Atenea se puso de pie, empujando su taburete hacia atrás que casi se vino abajo. Damansen se movió más rápido de lo que había visto en su vida a alguien en movimiento y atrapó el taburete antes de que pudiera caer.

-¿Quién demonios eres tú para que decidas lo que yo entiendo? ¿Un simple humano? Por favor, soy una madre soltera. Me he ocupado de mierdas que ni siquiera puedes imaginar. ¿Alguna vez has tenido una hija pasando por la pubertad? ¿Eh? ¿La has tenido? - Lily estaba gritando, temblaba de ira, ¿Cómo demonios se atrevía él a decir que ella no podía entender su responsabilidad?
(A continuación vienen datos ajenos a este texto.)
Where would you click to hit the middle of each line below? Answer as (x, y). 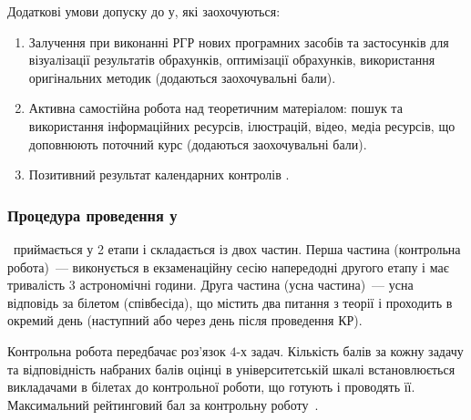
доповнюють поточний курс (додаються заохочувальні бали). (198, 143)
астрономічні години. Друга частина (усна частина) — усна (246, 285)
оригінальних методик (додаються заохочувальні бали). (182, 77)
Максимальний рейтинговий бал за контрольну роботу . (163, 404)
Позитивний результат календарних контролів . (159, 174)
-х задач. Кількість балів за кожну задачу (350, 350)
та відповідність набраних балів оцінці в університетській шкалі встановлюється (231, 369)
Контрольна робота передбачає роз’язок (117, 350)
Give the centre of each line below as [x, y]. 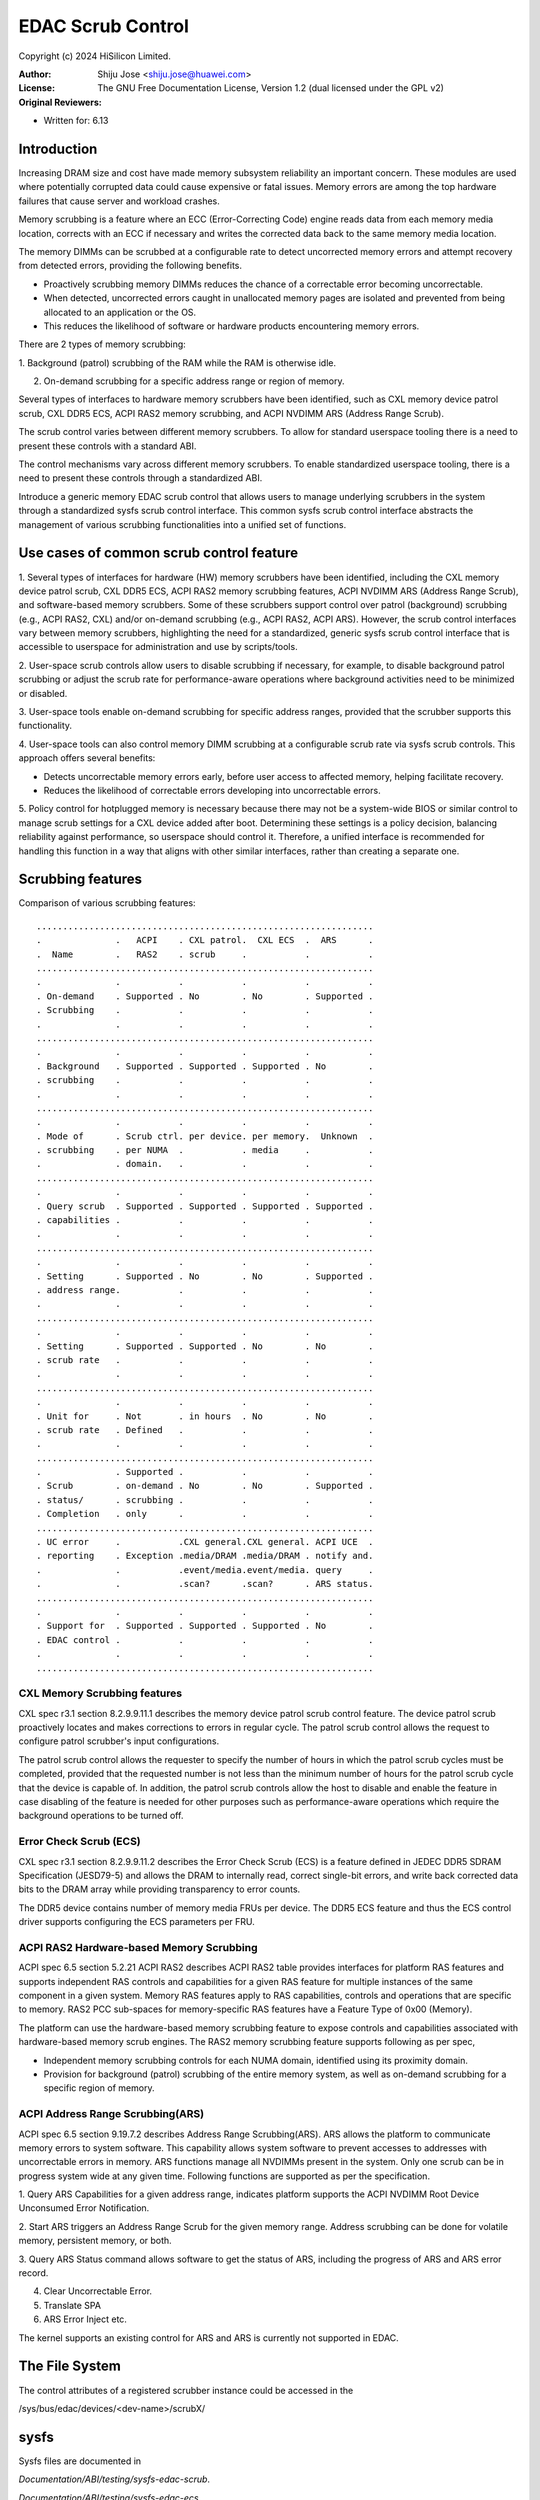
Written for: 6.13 [76, 121]
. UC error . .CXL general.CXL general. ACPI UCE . [205, 1542]
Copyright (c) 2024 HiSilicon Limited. [95, 56]
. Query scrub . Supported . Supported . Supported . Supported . [205, 1206]
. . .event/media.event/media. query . [205, 1569]
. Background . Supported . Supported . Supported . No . [205, 1066]
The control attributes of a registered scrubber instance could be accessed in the [186, 2390]
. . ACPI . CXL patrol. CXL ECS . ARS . [205, 940]
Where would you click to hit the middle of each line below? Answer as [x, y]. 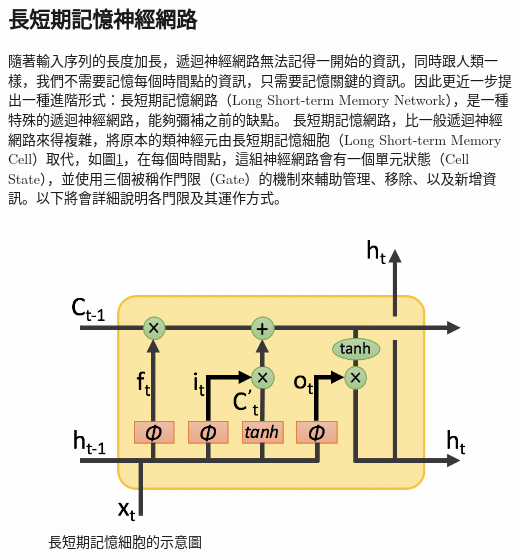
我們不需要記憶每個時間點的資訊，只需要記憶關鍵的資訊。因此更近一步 [266, 79]
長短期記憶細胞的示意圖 [125, 541]
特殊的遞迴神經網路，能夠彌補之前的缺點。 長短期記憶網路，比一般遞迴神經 [255, 118]
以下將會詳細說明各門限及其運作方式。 [161, 197]
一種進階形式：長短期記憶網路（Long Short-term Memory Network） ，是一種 [265, 99]
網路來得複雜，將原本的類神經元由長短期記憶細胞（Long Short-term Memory [255, 138]
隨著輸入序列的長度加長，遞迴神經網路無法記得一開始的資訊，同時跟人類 [246, 60]
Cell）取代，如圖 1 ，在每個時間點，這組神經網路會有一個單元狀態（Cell [239, 158]
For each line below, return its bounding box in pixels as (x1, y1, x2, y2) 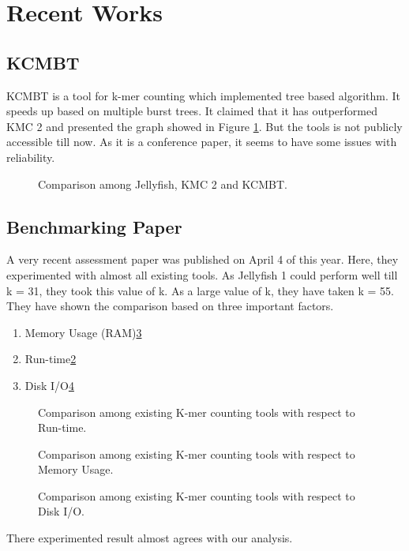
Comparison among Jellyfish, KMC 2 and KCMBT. (38, 175, 287, 192)
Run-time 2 (24, 350, 77, 367)
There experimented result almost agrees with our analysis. (6, 530, 293, 546)
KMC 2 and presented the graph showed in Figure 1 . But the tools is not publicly (6, 118, 403, 134)
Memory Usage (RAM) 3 (24, 324, 142, 340)
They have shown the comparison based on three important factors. (6, 298, 334, 314)
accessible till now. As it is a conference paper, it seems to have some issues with (6, 133, 397, 150)
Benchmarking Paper (6, 214, 182, 238)
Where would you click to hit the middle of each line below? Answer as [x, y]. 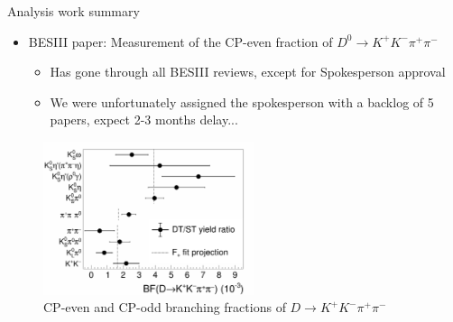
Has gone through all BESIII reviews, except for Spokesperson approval [248, 72]
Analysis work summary [74, 11]
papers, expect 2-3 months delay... [144, 120]
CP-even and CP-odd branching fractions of [165, 307]
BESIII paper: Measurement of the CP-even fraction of [180, 41]
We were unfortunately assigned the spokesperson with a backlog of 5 [242, 101]
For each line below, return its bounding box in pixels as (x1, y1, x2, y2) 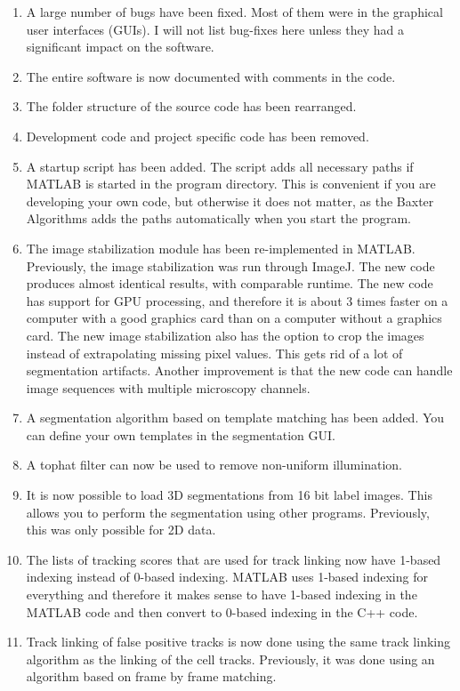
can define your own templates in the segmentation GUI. (26, 425, 335, 444)
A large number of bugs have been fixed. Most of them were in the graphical (26, 3, 443, 20)
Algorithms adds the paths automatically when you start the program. (26, 209, 411, 228)
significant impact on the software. (26, 37, 214, 56)
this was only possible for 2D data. (26, 520, 216, 539)
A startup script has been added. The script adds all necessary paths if (26, 157, 414, 175)
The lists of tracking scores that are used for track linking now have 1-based (26, 550, 441, 568)
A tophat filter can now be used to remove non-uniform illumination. (26, 455, 402, 474)
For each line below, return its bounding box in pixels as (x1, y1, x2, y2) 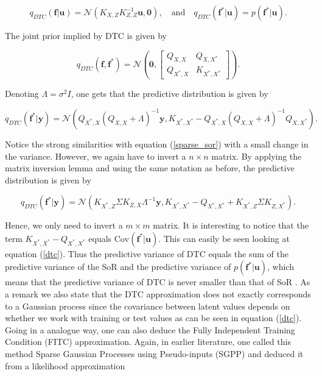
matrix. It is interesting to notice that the (153, 219, 309, 232)
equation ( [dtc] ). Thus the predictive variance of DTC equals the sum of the (5, 247, 289, 260)
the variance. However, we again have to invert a (5, 149, 186, 162)
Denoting (5, 87, 39, 100)
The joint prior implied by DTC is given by (5, 29, 167, 41)
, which (267, 260, 294, 273)
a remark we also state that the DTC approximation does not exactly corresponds (5, 288, 311, 300)
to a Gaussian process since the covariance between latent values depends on (5, 299, 290, 312)
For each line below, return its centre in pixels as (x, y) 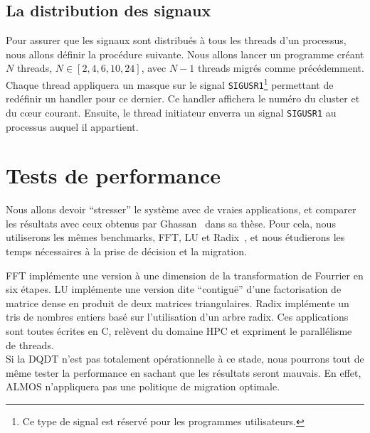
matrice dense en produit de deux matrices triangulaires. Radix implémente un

Entonces la verdad la golpeó. -Espera, ¿estas tratando de justificar que estás ayudando a Mona diciendo que estás salvando a tu gente?- le preguntó con incredulidad, su voz cortando a través de él como un cuchillo.- ¿Entonces prefieres infectar tu corazón y a tu pueblo con la mancha del mal?

Atenea lo vio estremecerse. Ella había dado en el blanco. Antes que pudiera decir nada más, Damansen salió furioso de la cocina. Oyó un portazo y salto cuando las paredes temblaron.

-Bueno-dijo ella a la habitación vacía eso ha ido bien.